3. All patients who are being considered for or who already receive opioid treatment for acute and/or chronic pain should be assessed for risks associated with opioid use. [CDC Guideline #8]6

Practice implications: The Opioid Risk Tool (ORT: 5 questions) or the Screener and Opioid Assessment for Patients with Pain – Revised (SOAPP-R: 24 questions) may be used prior to initiating opioid therapy to screen for risk of opioid misuse.11,12 In addition to screening for depression and anxiety, clinics should also identify patients who have a history of other conditions that may increase the risks associated with opioids, including personality disorders (Axis II conditions), post-traumatic stress disorder, alcohol or substance use disorder, or other psychiatric diagnoses.13 Patients should also be assessed during the clinical history for presence of sleep-disordered breathing (including sleep apnea), hepatic or renal insufficiency, history of substance use disorder or prior nonfatal overdose, and pregnancy. Review of available data from the state Prescription Drug Monitoring Program (PDMP) for any patient in whom opioids are being considered is also recommended, to establish documentation of the patient’s history of opioid medication use. In many locations, review of the PDMP is required when prescribing opioids; medical providers should familiarize themselves with their local requirements for PDMP use.

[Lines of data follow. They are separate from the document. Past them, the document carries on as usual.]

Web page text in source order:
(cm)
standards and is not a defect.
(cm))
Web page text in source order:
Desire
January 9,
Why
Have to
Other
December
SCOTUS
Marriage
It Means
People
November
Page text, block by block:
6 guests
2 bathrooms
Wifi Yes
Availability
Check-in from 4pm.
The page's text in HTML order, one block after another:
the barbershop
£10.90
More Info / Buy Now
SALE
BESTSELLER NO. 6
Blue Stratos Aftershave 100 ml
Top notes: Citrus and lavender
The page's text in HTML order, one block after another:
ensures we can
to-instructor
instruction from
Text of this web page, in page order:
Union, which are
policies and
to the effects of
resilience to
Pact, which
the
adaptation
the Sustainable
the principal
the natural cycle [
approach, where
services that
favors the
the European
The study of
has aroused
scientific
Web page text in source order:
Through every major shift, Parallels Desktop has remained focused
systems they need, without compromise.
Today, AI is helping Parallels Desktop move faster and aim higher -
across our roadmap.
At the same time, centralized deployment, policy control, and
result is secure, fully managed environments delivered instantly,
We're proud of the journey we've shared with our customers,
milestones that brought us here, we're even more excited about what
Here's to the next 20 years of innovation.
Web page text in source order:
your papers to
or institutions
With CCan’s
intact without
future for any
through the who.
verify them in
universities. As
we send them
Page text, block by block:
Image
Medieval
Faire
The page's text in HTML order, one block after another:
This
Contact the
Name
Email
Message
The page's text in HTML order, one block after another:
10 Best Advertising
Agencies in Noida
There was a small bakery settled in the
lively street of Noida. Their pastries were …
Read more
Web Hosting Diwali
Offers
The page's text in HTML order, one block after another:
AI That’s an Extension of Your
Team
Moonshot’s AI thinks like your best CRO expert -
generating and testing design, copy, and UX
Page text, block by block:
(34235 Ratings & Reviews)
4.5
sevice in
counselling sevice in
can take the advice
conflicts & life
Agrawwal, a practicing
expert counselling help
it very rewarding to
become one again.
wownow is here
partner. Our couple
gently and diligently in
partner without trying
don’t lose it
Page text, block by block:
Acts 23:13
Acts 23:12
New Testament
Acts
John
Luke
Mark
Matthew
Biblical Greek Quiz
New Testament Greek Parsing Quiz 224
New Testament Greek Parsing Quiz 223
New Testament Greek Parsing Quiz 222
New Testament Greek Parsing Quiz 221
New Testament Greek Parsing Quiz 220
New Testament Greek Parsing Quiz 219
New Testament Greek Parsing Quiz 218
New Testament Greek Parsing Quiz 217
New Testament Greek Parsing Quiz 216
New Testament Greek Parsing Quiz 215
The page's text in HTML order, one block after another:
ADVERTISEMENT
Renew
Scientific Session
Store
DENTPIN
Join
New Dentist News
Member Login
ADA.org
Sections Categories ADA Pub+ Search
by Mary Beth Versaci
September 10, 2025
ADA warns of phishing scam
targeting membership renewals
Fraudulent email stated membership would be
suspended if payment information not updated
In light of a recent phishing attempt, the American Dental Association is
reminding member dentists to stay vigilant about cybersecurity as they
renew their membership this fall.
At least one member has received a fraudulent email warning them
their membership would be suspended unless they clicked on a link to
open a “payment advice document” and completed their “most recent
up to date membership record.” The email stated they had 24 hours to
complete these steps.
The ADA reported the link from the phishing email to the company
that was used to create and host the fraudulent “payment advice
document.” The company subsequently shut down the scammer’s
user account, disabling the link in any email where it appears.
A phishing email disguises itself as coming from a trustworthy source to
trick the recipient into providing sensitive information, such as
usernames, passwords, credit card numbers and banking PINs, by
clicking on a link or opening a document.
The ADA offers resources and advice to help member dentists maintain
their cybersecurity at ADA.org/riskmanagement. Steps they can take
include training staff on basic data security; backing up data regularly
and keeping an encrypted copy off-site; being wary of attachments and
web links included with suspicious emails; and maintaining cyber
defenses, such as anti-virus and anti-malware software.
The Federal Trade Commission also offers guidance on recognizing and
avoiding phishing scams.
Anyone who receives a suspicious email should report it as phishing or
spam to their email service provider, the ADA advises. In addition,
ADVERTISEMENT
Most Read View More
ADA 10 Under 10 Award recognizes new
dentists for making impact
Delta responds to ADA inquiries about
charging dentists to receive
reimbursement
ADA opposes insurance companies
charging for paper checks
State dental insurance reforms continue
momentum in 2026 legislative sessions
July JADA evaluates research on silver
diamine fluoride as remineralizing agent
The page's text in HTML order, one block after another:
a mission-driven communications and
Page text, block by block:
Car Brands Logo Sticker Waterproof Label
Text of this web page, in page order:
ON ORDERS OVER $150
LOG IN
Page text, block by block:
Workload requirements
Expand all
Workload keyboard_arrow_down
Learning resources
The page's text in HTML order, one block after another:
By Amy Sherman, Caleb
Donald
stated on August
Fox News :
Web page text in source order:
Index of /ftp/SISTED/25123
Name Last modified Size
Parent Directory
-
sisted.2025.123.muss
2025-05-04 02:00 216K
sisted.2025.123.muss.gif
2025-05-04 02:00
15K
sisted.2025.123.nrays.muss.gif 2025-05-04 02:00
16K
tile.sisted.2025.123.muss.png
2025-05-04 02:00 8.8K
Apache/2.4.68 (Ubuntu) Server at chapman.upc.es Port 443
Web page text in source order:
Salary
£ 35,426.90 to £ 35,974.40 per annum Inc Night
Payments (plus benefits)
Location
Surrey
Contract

Special considerations: All patients who are treated with opioids should be prescribed naloxone intranasal spray (preferred) or auto-injector, regardless of the opioid dosage used.14,15



Rationale: Given the risks associated with opioid use, clinicians should include patients in a shared decision-making process when considering using opioids to treat pain.


1. Nonpharmacologic therapy and nonopioid pharmacologic therapy are preferred for chronic pain. Clinicians should consider opioid therapy only if expected benefits for both pain and function are anticipated to outweigh risks to the patient. If opioids are used, they should be combined with nonpharmacologic therapy and nonopioid pharmacologic therapy, as appropriate. [CDC Guideline #1]6

Practice implications: Opioids should only be initiated if other methods of pain treatment have been tried and judged to be insufficient. Non-opioid pharmacologic and non-pharmacologic methods for treating pain in PBD should continue to be used even if opioids are prescribed. Multimodal treatment of pain is more effective than using medications alone.16 Alternative and/or complementary medicine therapies and exercise are important components of multimodal pain management. Physical therapy and behavioral health interventions should be included in pain management plans for all PBD. As such, HTCs and hematology clinics should strive to involve physical therapists and mental health providers in the care of all patients with pain.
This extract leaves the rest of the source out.